I was so over it, and it was day one.
My dinner had consisted of an entire bag of salt and vinegar chips—a family sized one, thank you very much.
And I wondered why I bloated on my period.
Really.
The familiar sound of Josh’s truck pulling up outside my house made me groan. I’d told him not to come over because I wasn’t feeling well, and I wasn’t in the mood to figure out our clusterfuck of a situation tonight.
If he wasn’t going to listen to me, this relationship—or whatever it was—wasn’t getting off to a good start.
The truck engine went off, and a minute later, there were three knocks at my door.
“Go away!” I yelled.
I never said I had manners.
“Kinsley!” Josh knocked on the door. “Let me in.”
“I said go away!”
The handle jiggled. “Damn it, Kinsley!”
I hissed out a curse. Damn my terrible habit of forgetting to lock my doors during the day.
Not that it was the day.
All right, fine, I was awful at locking my doors all the time.
“I’ve told you about—what are you doing?”

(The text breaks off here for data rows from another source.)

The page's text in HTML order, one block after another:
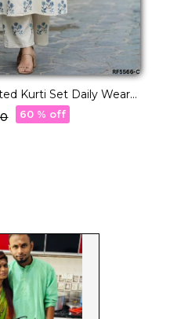
Kurti Set Daily Wear
60 % off
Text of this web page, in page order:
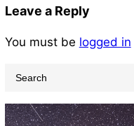
Leave a Reply
You must be logged in
a
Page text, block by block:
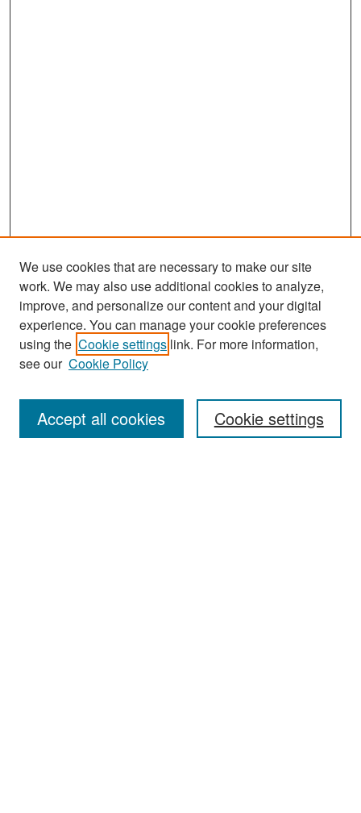
Search
Enter search terms:
We use cookies that are necessary to make our site
work. We may also use additional cookies to analyze,
improve, and personalize our content and your digital
experience. You can manage your cookie preferences
using the Cookie settings link. For more information,
see our Cookie Policy
Cookie settings
Accept all cookies

I turned my head to the side and stared at him. “I have no idea what you mean.”
I did. I knew what he meant. I was in the universal period pain position. You know the one. Head flat on a pillow, ass up in the air, thighs drawn as close to my stomach as I could get them, and my arms wrapped around my clenching lower stomach. The occasional rock back and forth to try and coax the muscles into relaxing.
Totally normal.
“Why are you—you said you didn’t feel well.” Confusion marred his handsome features, clouding his gaze.
“I don’t feel well. I’m dying,” I confirmed. “My uterus is staging a coup and trying to murder me.”
His gaze darted across my body before he shrugged. “Good thing I came then.”
“What on Earth makes you say this is a good idea?”
He held up two brown paper bags in triumph. “I brought supplies.”
“Supplies.”
“Uh-huh. And don’t worry, I went to Dartree Mountain so nobody saw me.” He grinned. “Are you ready for this?”
“No. No woman will ever be ready for a male savior when she’s on her period. She doesn’t want to be looked after. She wants to curse the world and damn all reproductive systems forever. Cry. Scream. Shout a little. It’s worked for centuries. I see no reason to change the system now.”
He paused. “So, I’ll start, then.”
I rolled my eyes, and he took that as his cue because one by one, he unloaded things from his grocery bags.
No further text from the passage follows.